Prepare for global impact of US Covid-19 resurgence
“You’re going to call your own shots,” Trump told the governors. “We’re going to be standing alongside of you.”
Here’s the Machiavellian translation: “It’s my mistake, but your headache. It’s election year, you know.”
Following the Trump administration’s loss of credibility, many states developed their own exit stances, including “Trump- proof” plans in the Tri- State area. Belated mobilization was devastating not just nursing homes, but also prison systems and other dense closed facilities. As perceptive observers noted, this was the next information battlefield in America: “Who gets counted in the coronavirus death toll.”
As I argued in “The Tragedy of Missed Opportunities,” the US mobilization against the pandemic failed, because of a series of factors, including: – Complacency, belated mobilization, inadequate preparedness, poorly enforced lockdowns and failed crisis leadership by the Trump White House – Ineffective monitoring of quarantines and self-quarantines – Faulty test kits and long delays in testing, plus deficient contact tracing – Huge shortages of personal protective equipment (PPE) that endangered the lives of frontline health care professionals
– Trade war that caused additional, unwarranted PPE shortages – Failed responses to the outbreak, which have dramatically added to health risks – Misguided media coverage that has contributed to “infodemics” – A “paranoid style of politics” to shift the blame on China and the WHO and its executives ( and the disastrous decision to exit the US from the WHO) – Premature exits from lockdowns; and the list goes on.

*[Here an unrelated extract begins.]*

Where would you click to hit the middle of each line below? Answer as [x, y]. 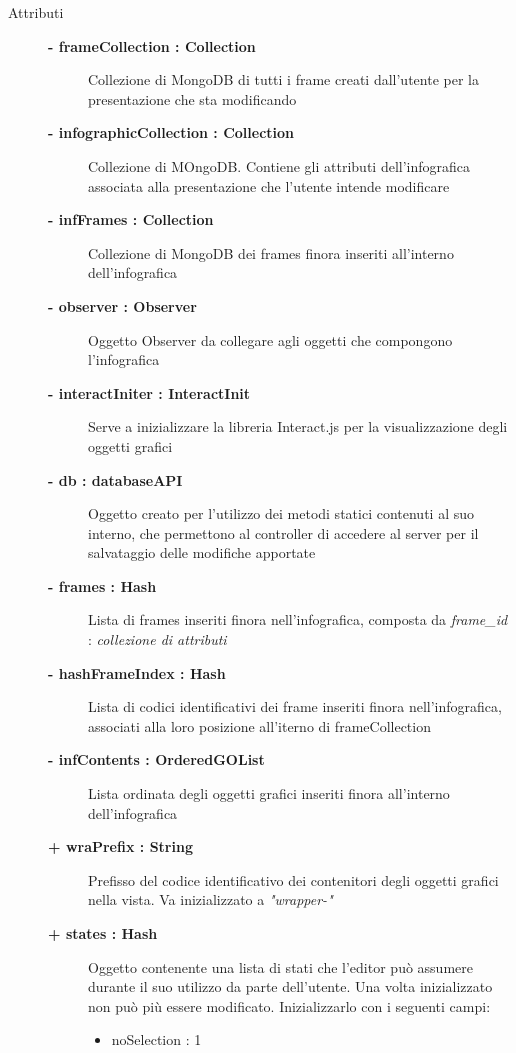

These mistakes have been followed by Trump’s decision to exit the US from the WHO, which will compound publichealth risks in the future, both in the US and worldwide.
But the long-term international implications may prove even worse.
US virus exports into Mexico — and beyond
What happens in America will not stay in America. Due to months of fattening rather than flattening the curve and the associated resurgence of Covid- 19 in the US, international exits from lockdowns and global economic recovery are virtually ensured to take a series of new hits when the US eventually returns back to business.
The recent travel ban by the European Union against the US is just a tip of the iceberg. Mexican border-states have raised serious concerns about Americans’ pandemic inflows into the south.
Washington implemented strict inflow protocols against Mexicans in March. Yet, as the virus had its first peak in early spring and is now enjoying its second wave in the US, hundreds of thousands of Americans continue to cross the border into Mexico.
What happens in the US-Mexican border today is just a prelude to what will ensue internationally as US containment failures — followed by secondary virus waves — are likely to be exported around the world.